Tor does that by replacing the user's real IP address with an IP of a Tor exit relay server. When using Tor, websites visited by the user, can only see the IP address of the Tor exit relay. The website can not see the user's real IP address.
Multiple Server Hops[edit]
Number of servers between the user and the destination:
Past: In the past, there used to be 3 hops. A chain of 3 servers. In other words, there used to be 3 servers between the user and the destination shielding the user's IP address.Nowadays: Nowadays inside Whonix thanks to vanguards, which is installed by default in Whonix, the number of Tor relays is at least 4.- Update: 3 hops until/if vanguards gets fixed.
[edit]
When vising websites using Tor, the Tor exit relay necessarily needs to know the server which the user is connecting to. This is for technical reasons. Otherwise the user could not visit the website. Thanks to Tor's need to know architecture, the Tor exit relay does not know the user's IP address, let alone identity.
Tor exit relays are used by thousands of other users at the same time. Therefore thousands of users are sharing the same IP addresses every day. The advantage of this is, that this improves the anonymity for everybody.
Route Randomization[edit]
There are thousands of Tor relays. [1]
When visiting different websites, for better anonymity, Tor uses different routes through the Tor network. In other words, Tor does not always use the same multiple Tor relays.
A route that Tor chooses is called a Tor circuit that is used for a limited time for a limited purpose.
The first two Tor relays in a Tor circuit are called Tor entry guards. The third Tor relay is called the middle relay and the fourth Tor relay is called the Tor exit relay.
Tor entry guards selected by Tor are being kept for longer amounts of time because that is more secure according to anonymity research. See also Tor Entry Guards. The middle relay and exit relay changes more regularity. This makes it harder for snooping spies to track a user.
A Tor circuit is usually used for 10 minutes before Tor automatically changes the Tor circuit. Long running connections that cannot be interrupted (such as the download of a big file or an IRC connection) however are running as long until these are completed.
Tor actually always has multiple different Tor circuits active at the same time. This is related to stream isolation which is elaborated in the next chapter.

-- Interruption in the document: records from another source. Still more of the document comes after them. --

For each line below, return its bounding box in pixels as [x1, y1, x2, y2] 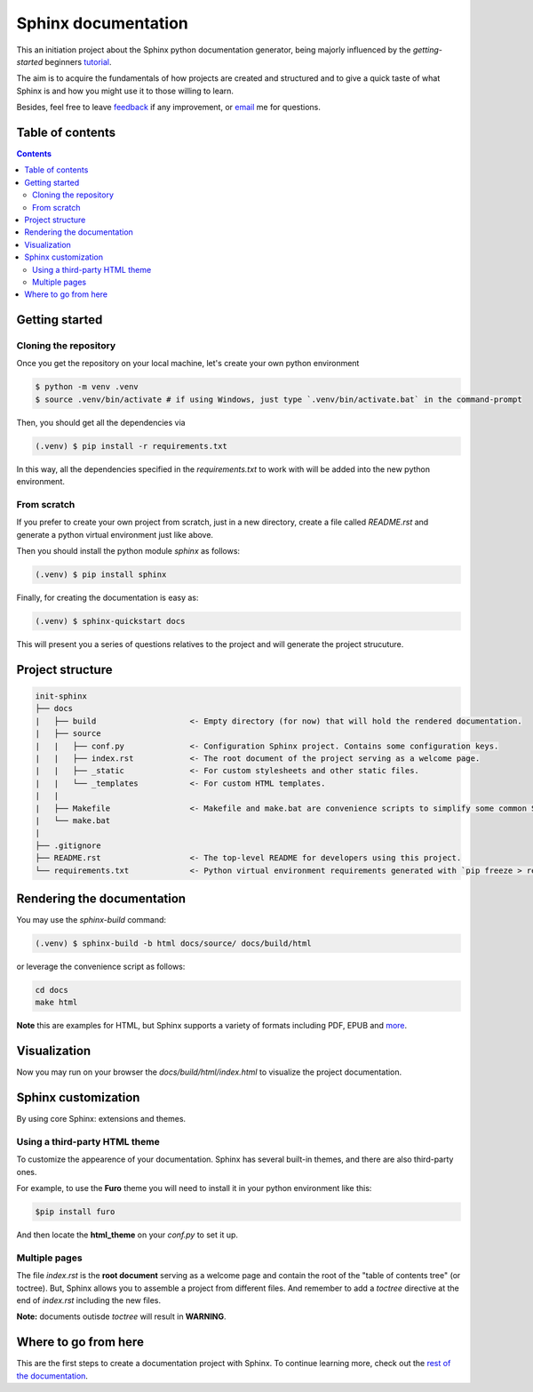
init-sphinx [35, 692, 88, 701]
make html [35, 997, 78, 1008]
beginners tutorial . [44, 56, 112, 67]
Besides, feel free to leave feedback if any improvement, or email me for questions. [16, 102, 322, 113]
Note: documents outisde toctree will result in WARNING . [16, 1311, 227, 1322]
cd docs [35, 985, 68, 995]
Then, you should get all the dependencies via [16, 417, 186, 428]
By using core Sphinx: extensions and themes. [16, 1114, 187, 1124]

No Logs Architecture[edit]
The Tor software run by Tor relays has no IP logging feature that could be turned on. [2] Malicious Tor relays would have to add an IP logging feature themselves. Therefore there is no risk for Tor relays to accidentally keep IP logs. The logging features are also designed to sanitize sensitive data in case a user posts them online in bug reports.
Requesting Tor relays to start logging makes limited sense because of route randomization, jurisdictional friction across multiple countries, unenforceability due to the the voluntary and ephemeral nature of participating running Tor relays in the Tor the network as opposed to running it as a business like VPNs/ISPs which can be regulated by laws in many countries.
The fact that The Tor Project is not in any way related to hosting of relays gives it immunity from such legal attacks (Organisational Separation) since their code design is protected under free speech laws and cannot be compelled to add subversive features like logging or backdoors.
Stream Isolation[edit]
For better anonymity, when visiting different websites using multiple browser tabs in Tor Browser these are using different, isolated network paths (Tor circuits) through the Tor network. [3] These Tor circuits are isolated from each other. This is called stream isolation. Also connections to different Tor Onion Services are automatically stream isolated. [4]
In Whonix, distinct pre-installed applications are routed through different paths in the Tor network, stream isolated. For example, operating system updates are always isolated from web browsing traffic. These are never sharing the same Tor circuit. This prevents malicious Tor exit relays and other observers [5] from correlating all internet activity from the same user to the same pseudonym.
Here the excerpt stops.